In this data, count the lines in which "first" appears and give only that number.

━━━ Dataset ━━━

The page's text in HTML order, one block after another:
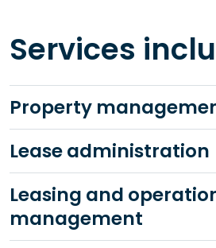
Services
Property
Lease administration
Leasing and
management
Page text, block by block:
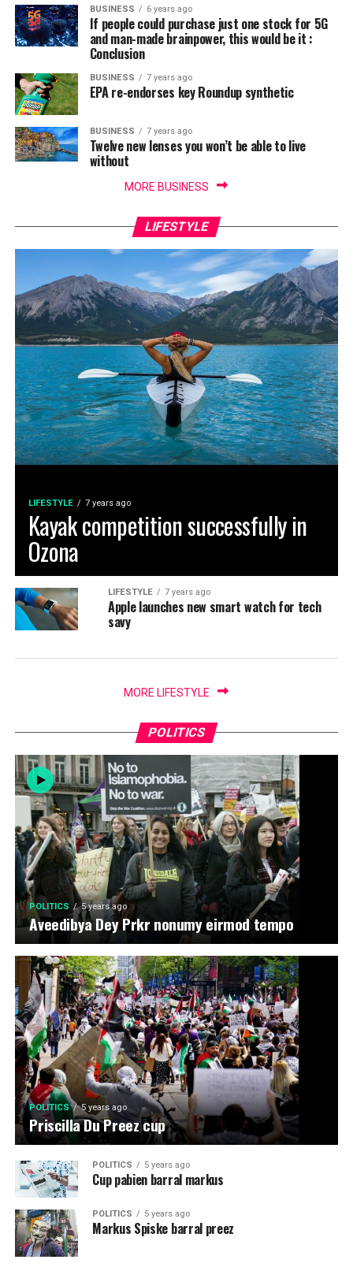
BUSINESS 6 years ago
If people could purchase just one stock for 5G
and man-made brainpower, this would be it :
Conclusion
BUSINESS 7 years ago
EPA re-endorses key Roundup synthetic
BUSINESS 7 years ago
Twelve new lenses you won’t be able to live
without
MORE BUSINESS
LIFESTYLE
LIFESTYLE 7 years ago
Kayak competition successfully in
Ozona
LIFESTYLE 7 years ago
Apple launches new smart watch for tech
savy
MORE LIFESTYLE
POLITICS
POLITICS 5 years ago
Aveedibya Dey Prkr nonumy eirmod tempo
POLITICS 5 years ago
Priscilla Du Preez cup
POLITICS 5 years ago
Cup pabien barral markus
POLITICS 5 years ago
Markus Spiske barral preez
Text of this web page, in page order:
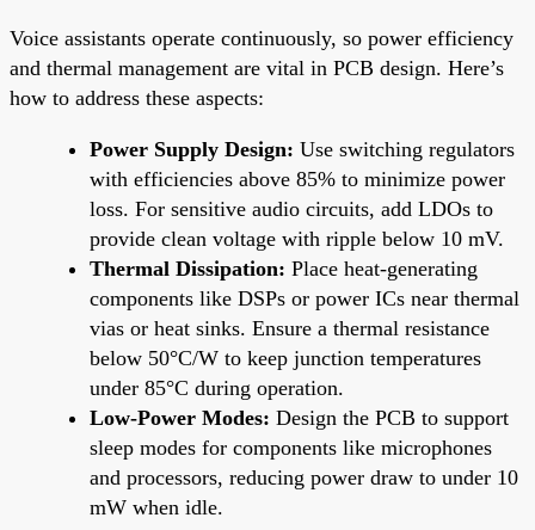
Voice assistants operate continuously, so power efficiency
and thermal management are vital in PCB design. Here’s
how to address these aspects:
Power Supply Design: Use switching regulators
with efficiencies above 85% to minimize power
loss. For sensitive audio circuits, add LDOs to
provide clean voltage with ripple below 10 mV.
Thermal Dissipation: Place heat-generating
components like DSPs or power ICs near thermal
vias or heat sinks. Ensure a thermal resistance
below 50°C/W to keep junction temperatures
under 85°C during operation.
Low-Power Modes: Design the PCB to support
sleep modes for components like microphones
and processors, reducing power draw to under 10
mW when idle.
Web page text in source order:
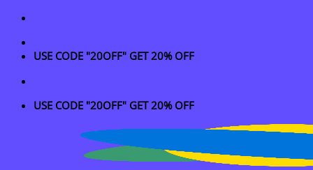
Skip
content
USE CODE "20OFF" GET 20% OFF
USE CODE "20OFF" GET 20% OFF
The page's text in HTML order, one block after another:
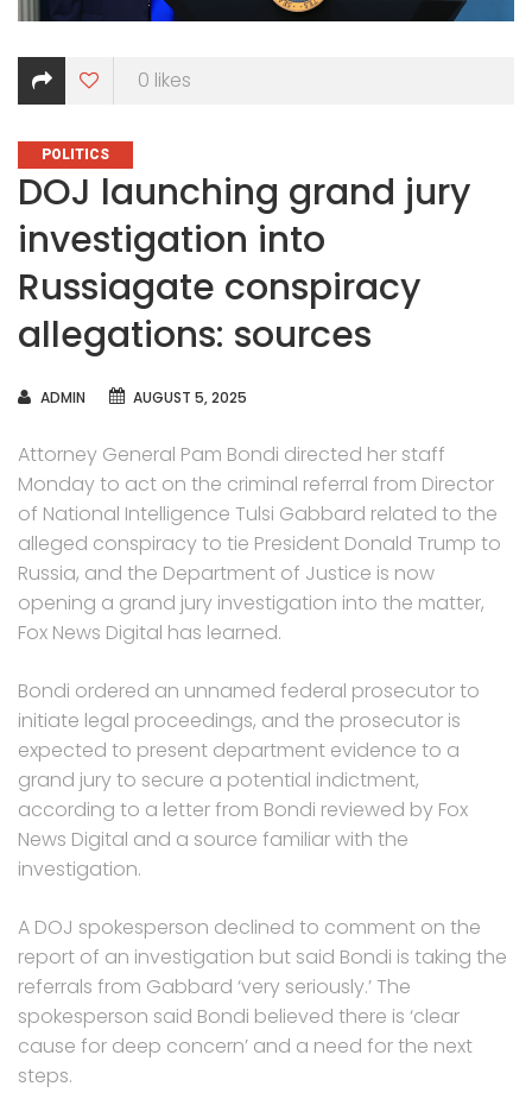
0 likes
CATEGORIES
POLITICS
DOJ launching grand jury
investigation into
Russiagate conspiracy
allegations: sources
AUTHOR
ADMIN AUGUST 5, 2025
Attorney General Pam Bondi directed her staff
Monday to act on the criminal referral from Director
of National Intelligence Tulsi Gabbard related to the
alleged conspiracy to tie President Donald Trump to
Russia, and the Department of Justice is now
opening a grand jury investigation into the matter,
Fox News Digital has learned.
Bondi ordered an unnamed federal prosecutor to
initiate legal proceedings, and the prosecutor is
expected to present department evidence to a
grand jury to secure a potential indictment,
according to a letter from Bondi reviewed by Fox
News Digital and a source familiar with the
investigation.
A DOJ spokesperson declined to comment on the
report of an investigation but said Bondi is taking the
referrals from Gabbard ‘very seriously.’ The
spokesperson said Bondi believed there is ‘clear
cause for deep concern’ and a need for the next
steps.
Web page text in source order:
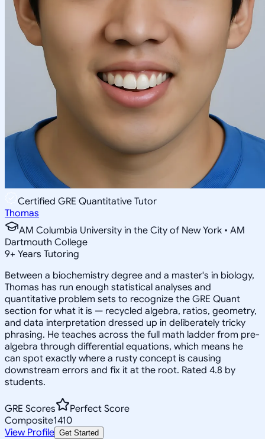
Certified GRE Quantitative Tutor
Thomas
AM Columbia University in the City of New York • AM
Dartmouth College
9+ Years Tutoring
Between a biochemistry degree and a master's in biology,
Thomas has run enough statistical analyses and
quantitative problem sets to recognize the GRE Quant
section for what it is — recycled algebra, ratios, geometry,
and data interpretation dressed up in deliberately tricky
phrasing. He teaches across the full math ladder from pre-
algebra through differential equations, which means he
can spot exactly where a rusty concept is causing
downstream errors and fix it at the root. Rated 4.8 by
students.
GRE Scores
Perfect Score
Composite1410
View Profile Get Started
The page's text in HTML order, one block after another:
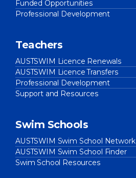
Funded Opportunities
Professional Development
Teachers
AUSTSWIM Licence Renewals
AUSTSWIM Licence Transfers
Professional Development
Support and Resources
Swim Schools
AUSTSWIM Swim School Network
AUSTSWIM Swim School Finder
Swim School Resources
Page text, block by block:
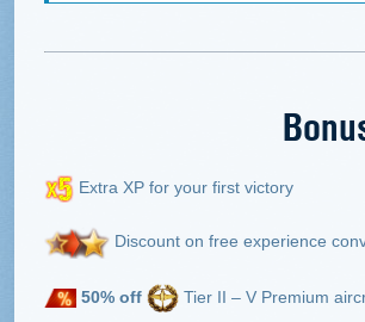
Extra XP for your first victory
Discount on free experience
50% off Tier II – V Premium
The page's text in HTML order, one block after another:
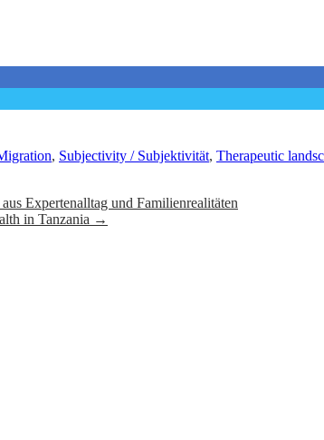
, Subjectivity / Subjektivität, Therapeutic
Expertenalltag und Familienrealitäten
in Tanzania →
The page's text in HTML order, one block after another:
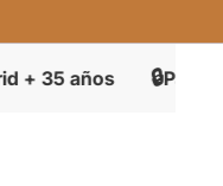
🔒Pago seguro
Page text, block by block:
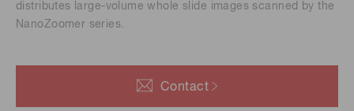
distributes large-volume whole slide images scanned by the
NanoZoomer series.
Contact
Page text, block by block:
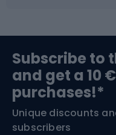
Bushcraft
Nordic Walking
Bike helmets
Skitouring
Subscribe to
and get a 10
purchases!*
Unique discounts
subscribers
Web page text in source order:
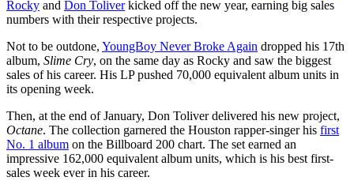
Rocky and Don Toliverkicked off the new year, earning big sales
numbers with their respective projects.
Not to be outdone, YoungBoy Never Broke Again dropped his 17th
album, Slime Cry, on the same day as Rocky and saw the biggest
sales of his career. His LP pushed 70,000 equivalent album units in
its opening week.
Then, at the end of January, Don Toliver delivered his new project,
Octane. The collection garnered the Houston rapper-singer his first
No. 1 album on the Billboard 200 chart. The set earned an
impressive 162,000 equivalent album units, which is his best first-
sales week ever in his career.
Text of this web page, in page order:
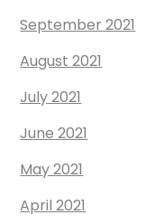
September 2021
August 2021
July 2021
June 2021
May 2021
April 2021
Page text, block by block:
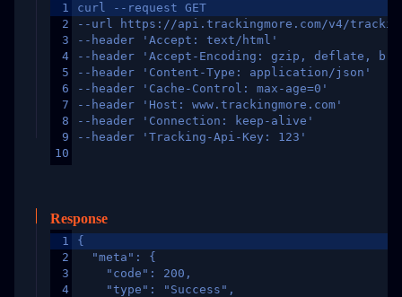
1
2
3
4
5
6
7
8
9
10
curl --request GET
--url https://api.trackingmore.com/v4/trackings/
--header 'Accept: text/html'
--header 'Accept-Encoding: gzip, deflate,
--header 'Content-Type: application/json'
--header 'Cache-Control: max-age=0'
--header 'Host: www.trackingmore.com'
--header 'Connection: keep-alive'
--header 'Tracking-Api-Key: 123'
Response
1
2
3
4
{
  "meta": {
    "code": 200,
    "type": "Success",

━━━

* Answer for the task *
3